Do you need this only with the -Xaggressive option enabled? Or do you need it both enabled and disabled?

mpirvu commented 2 years ago

Let's change one thing at a time, thus please keep both -Xaggressive and -Xtune:virtualized

dblinn commented 2 years ago

@mpirvu makes sense. I have collected the logs and uploaded them to you through a separate channel again. The timings for this run were pretty all over the fast with performance sometimes fairly fast (51 seconds) and sometimes quite slow (115 seconds).

mpirvu commented 2 years ago

I looked at the new verbose logs and I don't see any improvement: there are quite a few methods that spend a large amount of time (500-600 sec) in profiling mode. One of them spends half an hour and that's a lot.

I have found an option to reduce the number of methods that perform profiling: bigAppThreshold=1. This says that, if the JVM loads more than 1 class, the application will be considered "big" and profiling will be done to a lesser degree, to avoid overhead.
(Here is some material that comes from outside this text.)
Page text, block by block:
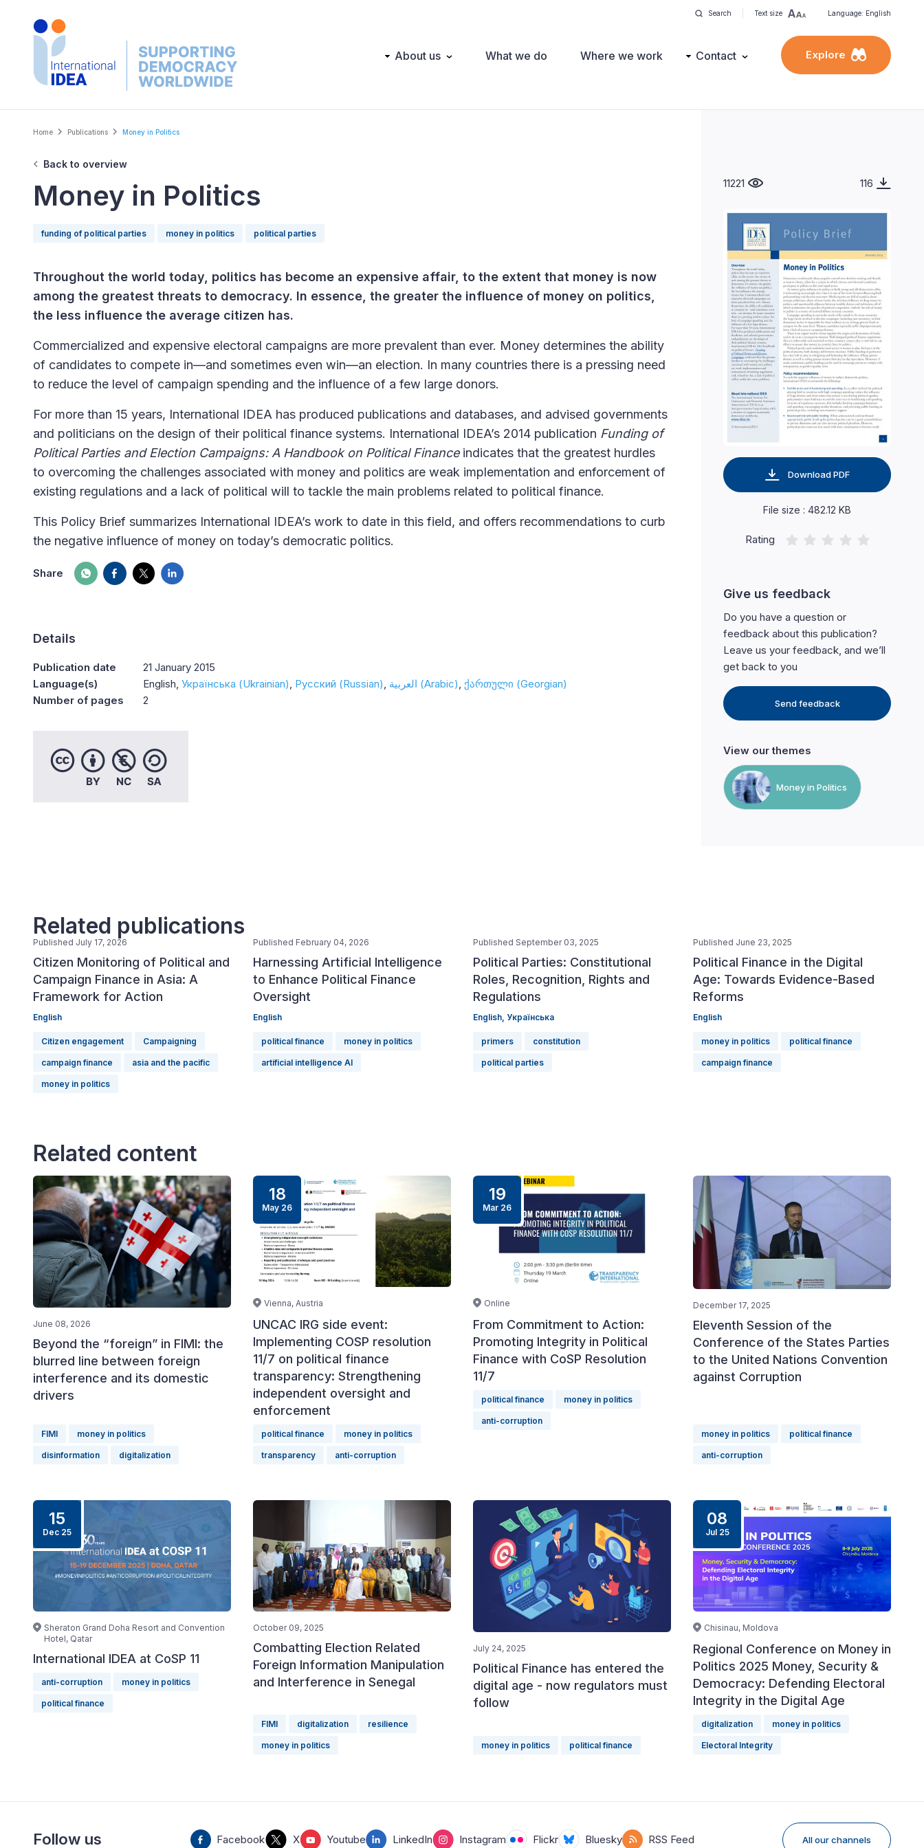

The default value is 2000 and frankly I find it hard to believe that the app consideredred here loads less than 2000 classes. Anyway, let's give this a try with: -Xjit:bigAppThreshold=1,verbose={compilePerformance} -Xaggressive -Xtune:virtualized

dblinn commented 2 years ago

OK thanks I'll give this a try.

dblinn commented 2 years ago

@mpirvu Sending you the logs separately once again. The timings for this run were all over the place. The first 1hour 40min seem more in line with the "slow" behavior and then the next hour or so I let it run after that it looks "fast".

mpirvu commented 2 years ago

For some reason the number of profiled compilations hasn't decreased at all. We are working on redefining what goes under -Xaggressive and we hope to have a build to try in a week or so.

dblinn commented 2 years ago

OK thank you @mpirvu . In the meantime my team and I are looking into removing the -Xaggressive and -Xtune:virtualized flags because the performance penalty we are seeing with either enabled is so high.

For our information, can you provide a bit more detail on why the large amount of time spent running profiled compilations is problematic to application performance? My understanding is that the time spent compiling methods is added to their execution time rather than being performed in the background, is that correct? Or is it done in the background, but any calls to the method made while that method is also being compiled have to wait until compilation is finished? Or does method compilation interact with method execution in some other way?